Maybe<T> has in the last few days gone through some breaking changes, primarily because of feedback from Brian Beckman himself.  It’s been an absolute thrill to grab his attention and collaborate on this implementation.  After writing such a lengthy post, I had hoped that Maybe<T> would stay mostly static, with little teaks and bug fixes, but Brian suggested some changes that have dramatically improved the implementation of Maybe<T>.  I anticipate that there will be some more changes in this area as I continue to collaborate with him.  I will be putting a post together in the near future outlining these changes and details of the process we went through to get there.  That said, the code is available if you’d like to inspect the changes to date, and I will probably be releasing a NuGet package soon to reflect these changes.

Exodata has been static for a little while, but I’ve got some ideas to experiment with before I slap a v1.0 label on the bits.  I haven’t yet blogged about what Exodata is or how to use it, so as expected there hasn’t been feedback driving change in this area.  Expect this to change – I’m already putting a post together to talk about Exodata.

Library stability, or rather instability, can often scare people away from using open source bits when they are in their infancy.  I will do my best to communicate breaking changes when they are coming during the pre-v1.0 time period.  However, once I hit the v1.0 mark, the rules of Semantic Versioning will be adhered to.  In fact, they are being adhered to now, seeing that it allows for breaking changes prior to 1.0.

I want this library to be something immensely useful for developers who appreciate a functional approach to developing software.  I too am a consumer of this library and will expect stability from it in the future.  I will hold the Commons library to the same standards as we would expect from any other library.

Maybe – The Uh, Stuff That Dreams Are Made Of

Sunday, 22 May 2011 17:31 by jordan.terrell

UPDATE 12/10/2011: I’ve continued development of the Maybe<T> structure and accompanying operators.  As a result, some of the information in this post is no longer accurate.  That said, the information is still useful as it conveys many of the concepts and practical applications of the Maybe monad.  A future post will highlight the changes in my implementation and some of the lessons I’ve learned since writing this post.



Explorers (1985) film - one of my favorite childhood movies.

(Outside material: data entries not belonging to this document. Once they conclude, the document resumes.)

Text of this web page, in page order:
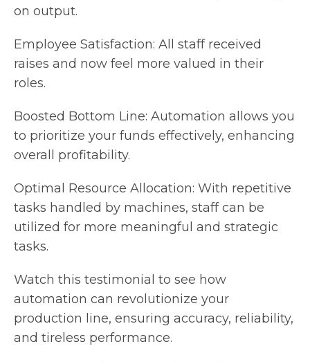
on output.
Employee Satisfaction: All staff received
raises and now feel more valued in their
roles.
Boosted Bottom Line: Automation allows you
to prioritize your funds effectively, enhancing
overall profitability.
Optimal Resource Allocation: With repetitive
tasks handled by machines, staff can be
utilized for more meaningful and strategic
tasks.
Watch this testimonial to see how
automation can revolutionize your
production line, ensuring accuracy, reliability,
and tireless performance.

As I said, I’ve been having a blast learning more about programming in the functional style.  In fact, over the past 18 months I’ve rewired my brain to think functionally-oriented first and object-oriented second – not something I expected to happen.

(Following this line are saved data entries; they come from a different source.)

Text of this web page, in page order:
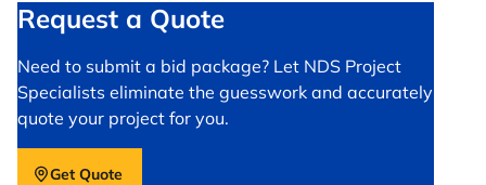
Request a Quote
Need to submit a bid package? Let NDS Project
Specialists eliminate the guesswork and accurately
quote your project for you.
Get Quote
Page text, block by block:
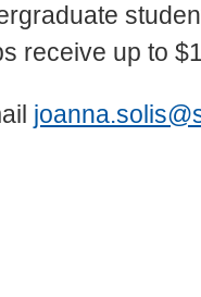
receive up to
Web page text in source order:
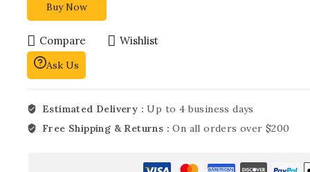
Buy Now
Compare Wishlist
Ask Us
Estimated Delivery :Up to 4 business days
Free Shipping & Returns :On all orders over $200
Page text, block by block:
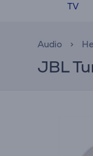
TV
Audio
JBL
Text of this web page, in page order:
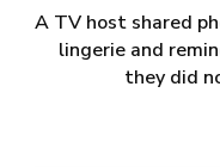
A TV host shared
lingerie and
they did
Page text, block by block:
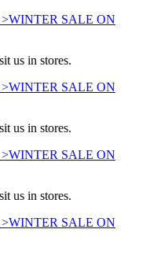
WINTER SALE ON
us in stores.
WINTER SALE ON
us in stores.
WINTER SALE ON
us in stores.
WINTER SALE ON
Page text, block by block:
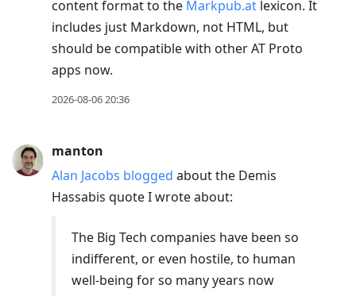
content format to the Markpub.at lexicon. It
includes just Markdown, not HTML, but
should be compatible with other AT Proto
apps now.
2026-08-06 20:36
manton
Alan Jacobs blogged about the Demis
Hassabis quote I wrote about:
The Big Tech companies have been so
indifferent, or even hostile, to human
well-being for so many years now
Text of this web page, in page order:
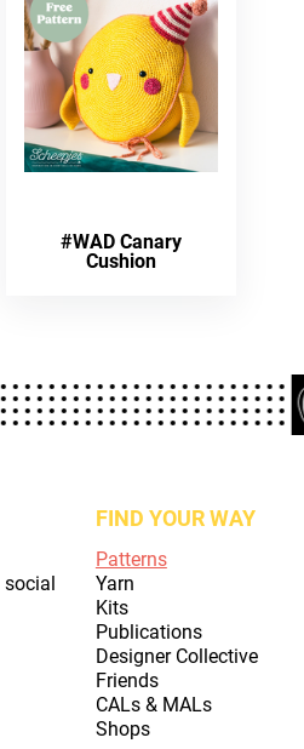
#WAD Canary
Cushion
social
FIND YOUR WAY
Patterns
Yarn
Kits
Publications
Designer Collective
Friends
CALs & MALs
Shops

Something that I came across was the concept of Monads.  Monads are everywhere in .NET now and it is a foundational concept in many of the really useful libraries and APIs that are coming out of Microsoft (LINQ, Task Parallel Library (TPL), Reactive Extensions (Rx), etc.).  I strongly recommend you start learning about Monads. That said, I’m not going to even try to explain Monads today.  I’m going to talk very practically about the Maybe monad, why you would use it, and my implementation of this pattern.

IEnumerable<T> - It’s Just A Function

How do you feel about the IEnumerable<T> interface?  Well, you may appreciate the fact that LINQ to Objects heavily relies on this interface and enables you to do some really cool things in just a few lines of code.  Many a programmer has taken a portion of a program that has numerous nested foreach loops with nested if statements and turned them into a really concise and readable LINQ statement. Thank you functional programming.

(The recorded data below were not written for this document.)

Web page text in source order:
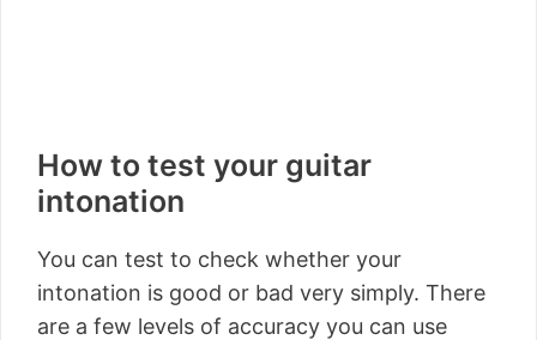
How to test your guitar
intonation
You can test to check whether your
intonation is good or bad very simply. There
are a few levels of accuracy you can use
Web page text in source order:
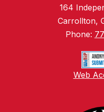
164
Carrollton,
Phone:
Web
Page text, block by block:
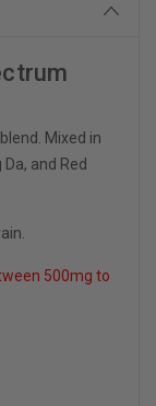
Mixed in
and Red
500mg to
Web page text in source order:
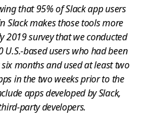
that 95% of Slack app users
Slack makes those tools more
2019 survey that we conducted
based users who had been
months and used at least two
in the two weeks prior to the
apps developed by Slack,
party developers.

If you think about it, IEnumerable<T> is really just a function.  Yes, I know, it’s an interface.  But please suspend reality for a few moments and think of it like a function.  What does a function do?  It takes some input, and returns some output.  It represents a computation – the ability to compute some value in the future.  Many programming languages allow functions to return at most a single value.  What if we want to return more than one value?  We create data structures that allow us to return multiple values as a single atomic value, for example, an array.  However, arrays require that you compute all the values in the array before can return it from a function.  What if you wanted a function that calculates all prime numbers?  If we use an array, it would never return because we would need an array of infinite size.  Fortunately, we have IEnumerable<T> and iterators (that enable deferred execution) to help us with this.  So we can write a method, IEnumerable<int> GetPrimes(), and the object it returns (which implements IEnumerable<int>) we can think of it as being a function that can compute zero or more prime numbers at some point in the future when we enumerate over it (i.e. “execute” the function).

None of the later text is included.